218x Speedup: Developer Repurposes Idle GPU Ray Tracing Cores for AI Model Routing

AI news: 218x Speedup: Developer Repurposes Idle GPU Ray Tracing Cores for AI Model Routing

218x. That's the speedup one developer got on the expert routing step of a Mixture of Experts (MoE) AI model - by repurposing hardware designed for video game ray tracing.

To understand why this matters, you need to know what MoE models are. Most large language models are "dense" - every part of the network processes every piece of text you send it. MoE models work differently: they contain multiple specialized sub-networks called "experts," and a routing layer decides which expert handles each token (word fragment) you send. Models like DeepSeek and Mixtral use this architecture. The advantage is that a model can have a very large total parameter count while only activating a small fraction of the network at any given time, making generation faster and less memory-hungry.

The routing step - deciding which expert gets which token - normally runs on the GPU's standard CUDA cores. That works fine, but it leaves other GPU hardware completely idle. Specifically, it leaves RT Cores sitting unused.

What RT Cores Are

RT Cores are dedicated silicon blocks built into Nvidia RTX graphics cards, starting with the RTX 20 series in 2018. Their purpose in games is ray tracing: calculating how light rays bounce off surfaces to produce realistic shadows and reflections. Mathematically, this is a spatial nearest-neighbor search - find which objects in 3D space are closest to a given point. During AI inference (the process of generating a response from a model), these cores have nothing to do. They just sit there.
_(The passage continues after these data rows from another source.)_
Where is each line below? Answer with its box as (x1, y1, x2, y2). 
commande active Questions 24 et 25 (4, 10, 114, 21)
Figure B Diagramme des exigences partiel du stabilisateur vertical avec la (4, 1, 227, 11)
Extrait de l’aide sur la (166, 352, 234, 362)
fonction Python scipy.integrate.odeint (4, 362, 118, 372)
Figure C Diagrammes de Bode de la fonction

The developer's insight: MoE routing is also a nearest-neighbor problem. Each token is represented as a point in high-dimensional mathematical space, and the model needs to find which expert is "closest" to it. Project that into 3D coordinates, and RT Cores can handle the search. Running this on an RTX 5070 Ti - a consumer card retailing around $700-800 with 16GB of video memory - produced a 218x speedup versus a standard CUDA routing implementation.

What This Changes for Consumer GPU Users

A 218x routing speedup doesn't translate to 218x faster text generation. Routing is one step in a multi-stage pipeline; attention and feedforward layers remain the main bottlenecks in MoE inference. But two things make this significant.

First, RT Cores have been sitting completely idle in millions of Nvidia GPUs since 2018. Anyone running models on an RTX card already owns this hardware - it just wasn't being used for AI workloads until now.

Second, the entire operation runs on a single consumer GPU with no multi-card setup. People running local models like Mixtral 8x7B or DeepSeek-V2 Lite on their own hardware get faster routing while freeing CUDA cores to focus on the heavier compute steps.

Whether this gets integrated into mainstream local inference tools like llama.cpp or vLLM depends on engineering effort and how well the approach generalizes across GPU generations. But using RT Cores for nearest-neighbor searches in AI workloads is a novel enough idea that it's likely to get serious attention from the local model development community.